§ **WHAT IS NEEDED**
From the listing below, copy only the lines running from the line that contains "Despacho gratis en" to the line that contains "con nuestros vasos", both included.

§ **DATA FOR THIS EXERCISE**
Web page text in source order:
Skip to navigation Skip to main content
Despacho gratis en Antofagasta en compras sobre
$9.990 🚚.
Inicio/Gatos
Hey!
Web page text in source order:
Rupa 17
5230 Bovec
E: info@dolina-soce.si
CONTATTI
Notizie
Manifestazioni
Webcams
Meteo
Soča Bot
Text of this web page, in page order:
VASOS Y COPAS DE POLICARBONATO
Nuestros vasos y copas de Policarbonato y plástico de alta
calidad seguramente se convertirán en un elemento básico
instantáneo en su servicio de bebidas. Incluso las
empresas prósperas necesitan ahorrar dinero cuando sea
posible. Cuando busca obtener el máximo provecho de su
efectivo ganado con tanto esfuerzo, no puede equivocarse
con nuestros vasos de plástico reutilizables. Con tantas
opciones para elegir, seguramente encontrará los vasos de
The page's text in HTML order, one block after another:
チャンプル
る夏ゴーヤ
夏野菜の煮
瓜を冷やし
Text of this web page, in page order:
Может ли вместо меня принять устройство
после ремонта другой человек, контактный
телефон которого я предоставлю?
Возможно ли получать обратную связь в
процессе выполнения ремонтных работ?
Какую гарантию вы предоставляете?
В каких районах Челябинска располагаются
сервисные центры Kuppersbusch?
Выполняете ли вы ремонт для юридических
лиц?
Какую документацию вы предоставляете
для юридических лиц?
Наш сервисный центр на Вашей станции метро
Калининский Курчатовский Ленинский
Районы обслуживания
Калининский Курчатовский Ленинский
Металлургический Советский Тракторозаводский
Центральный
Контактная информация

==

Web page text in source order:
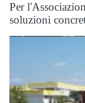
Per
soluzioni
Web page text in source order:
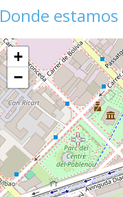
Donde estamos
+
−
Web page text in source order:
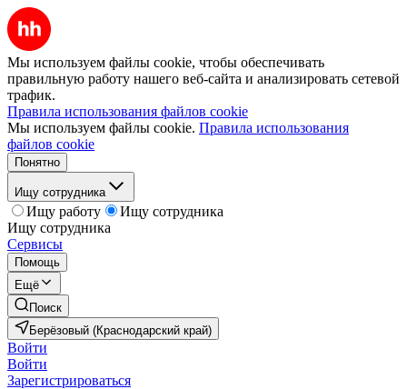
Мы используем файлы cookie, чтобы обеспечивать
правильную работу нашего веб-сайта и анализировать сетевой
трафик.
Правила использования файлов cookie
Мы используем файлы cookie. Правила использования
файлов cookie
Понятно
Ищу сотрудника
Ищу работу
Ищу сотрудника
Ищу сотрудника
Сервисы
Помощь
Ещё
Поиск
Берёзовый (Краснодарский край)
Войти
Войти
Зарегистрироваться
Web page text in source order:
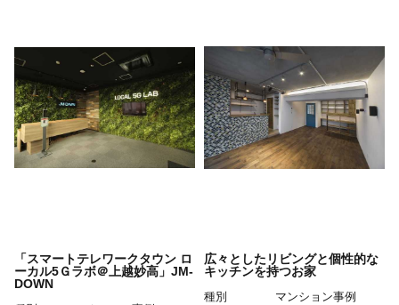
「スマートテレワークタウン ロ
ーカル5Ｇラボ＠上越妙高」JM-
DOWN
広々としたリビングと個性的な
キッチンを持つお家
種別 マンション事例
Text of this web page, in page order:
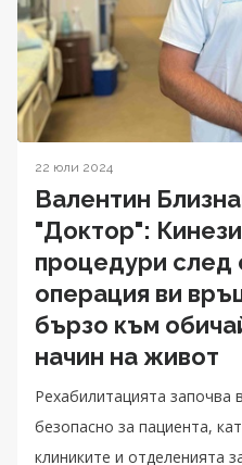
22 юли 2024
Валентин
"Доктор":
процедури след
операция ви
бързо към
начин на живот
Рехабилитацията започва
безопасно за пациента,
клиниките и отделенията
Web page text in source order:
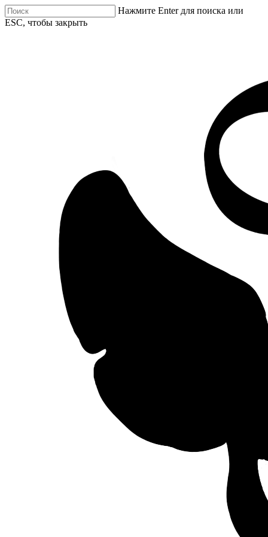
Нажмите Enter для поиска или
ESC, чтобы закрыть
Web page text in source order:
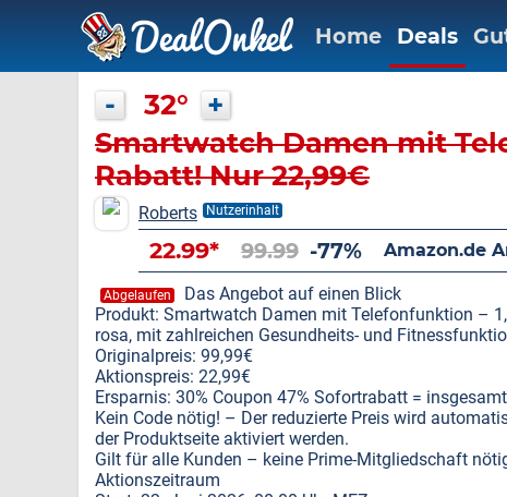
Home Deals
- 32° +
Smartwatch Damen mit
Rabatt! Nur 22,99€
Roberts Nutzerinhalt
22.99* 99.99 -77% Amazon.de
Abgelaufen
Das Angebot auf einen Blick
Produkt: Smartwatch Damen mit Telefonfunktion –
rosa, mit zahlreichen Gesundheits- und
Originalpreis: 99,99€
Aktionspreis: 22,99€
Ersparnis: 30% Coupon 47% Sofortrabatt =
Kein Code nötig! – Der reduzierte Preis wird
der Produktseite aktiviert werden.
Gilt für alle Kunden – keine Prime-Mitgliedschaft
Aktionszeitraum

---

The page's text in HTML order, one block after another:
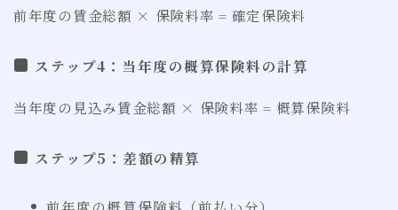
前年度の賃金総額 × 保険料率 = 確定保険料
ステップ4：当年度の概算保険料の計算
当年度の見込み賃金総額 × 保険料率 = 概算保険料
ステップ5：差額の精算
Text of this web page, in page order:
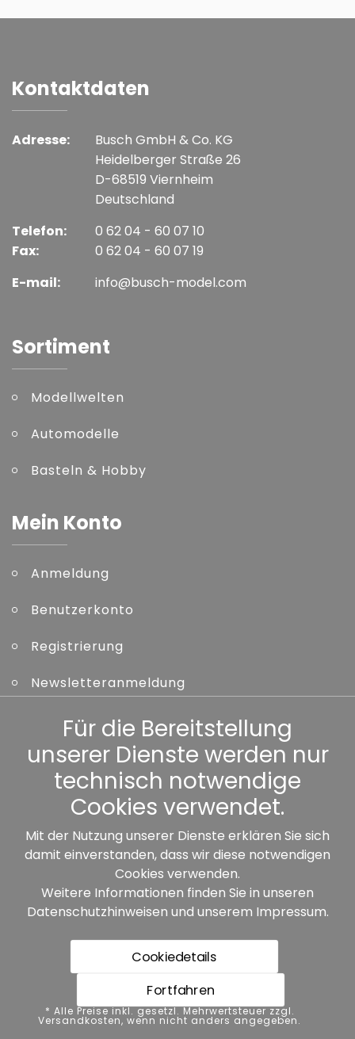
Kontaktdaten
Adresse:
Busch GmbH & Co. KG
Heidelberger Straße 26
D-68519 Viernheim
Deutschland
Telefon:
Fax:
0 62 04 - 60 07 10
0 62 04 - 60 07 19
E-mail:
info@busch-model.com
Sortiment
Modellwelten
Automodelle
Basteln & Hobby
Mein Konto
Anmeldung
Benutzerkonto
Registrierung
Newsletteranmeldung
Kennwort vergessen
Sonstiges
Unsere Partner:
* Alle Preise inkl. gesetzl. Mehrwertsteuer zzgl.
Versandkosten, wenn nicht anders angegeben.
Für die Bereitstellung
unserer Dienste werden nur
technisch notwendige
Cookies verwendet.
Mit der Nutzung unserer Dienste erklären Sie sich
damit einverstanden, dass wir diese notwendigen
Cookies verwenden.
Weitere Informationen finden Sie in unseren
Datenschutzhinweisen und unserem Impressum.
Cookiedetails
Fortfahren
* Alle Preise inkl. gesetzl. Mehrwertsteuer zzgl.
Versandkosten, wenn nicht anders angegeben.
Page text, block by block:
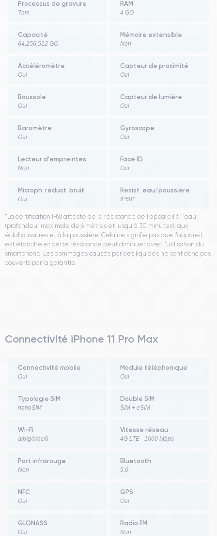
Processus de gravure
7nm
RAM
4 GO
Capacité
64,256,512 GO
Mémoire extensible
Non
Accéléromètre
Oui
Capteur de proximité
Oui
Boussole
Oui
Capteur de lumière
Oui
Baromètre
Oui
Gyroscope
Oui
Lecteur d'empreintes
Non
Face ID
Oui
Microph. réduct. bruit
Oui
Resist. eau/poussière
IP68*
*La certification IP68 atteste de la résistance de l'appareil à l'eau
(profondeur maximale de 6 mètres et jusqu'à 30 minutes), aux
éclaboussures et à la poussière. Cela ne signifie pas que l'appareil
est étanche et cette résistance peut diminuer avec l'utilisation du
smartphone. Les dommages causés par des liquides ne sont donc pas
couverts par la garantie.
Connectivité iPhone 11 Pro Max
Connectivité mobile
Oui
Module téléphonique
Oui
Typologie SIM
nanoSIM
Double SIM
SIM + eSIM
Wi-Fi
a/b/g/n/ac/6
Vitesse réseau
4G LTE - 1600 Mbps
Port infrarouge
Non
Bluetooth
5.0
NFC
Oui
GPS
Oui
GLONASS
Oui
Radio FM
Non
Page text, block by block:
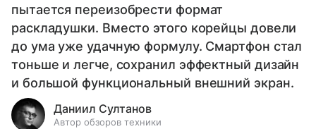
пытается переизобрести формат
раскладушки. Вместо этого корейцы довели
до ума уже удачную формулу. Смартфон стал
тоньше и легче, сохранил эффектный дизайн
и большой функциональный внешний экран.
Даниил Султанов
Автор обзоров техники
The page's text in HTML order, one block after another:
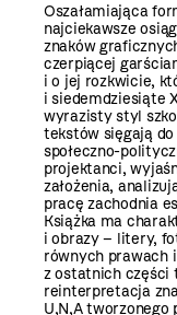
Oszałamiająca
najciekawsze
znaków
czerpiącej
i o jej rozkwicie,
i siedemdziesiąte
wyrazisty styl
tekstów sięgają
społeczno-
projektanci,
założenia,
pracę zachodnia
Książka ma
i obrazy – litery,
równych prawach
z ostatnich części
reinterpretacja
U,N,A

§ **RESPONSE**
Despacho gratis en Antofagasta en compras sobre
$9.990 🚚.
Inicio/Gatos
Hey!
Web page text in source order:
Rupa 17
5230 Bovec
E: info@dolina-soce.si
CONTATTI
Notizie
Manifestazioni
Webcams
Meteo
Soča Bot
Text of this web page, in page order:
VASOS Y COPAS DE POLICARBONATO
Nuestros vasos y copas de Policarbonato y plástico de alta
calidad seguramente se convertirán en un elemento básico
instantáneo en su servicio de bebidas. Incluso las
empresas prósperas necesitan ahorrar dinero cuando sea
posible. Cuando busca obtener el máximo provecho de su
efectivo ganado con tanto esfuerzo, no puede equivocarse
con nuestros vasos de plástico reutilizables. Con tantas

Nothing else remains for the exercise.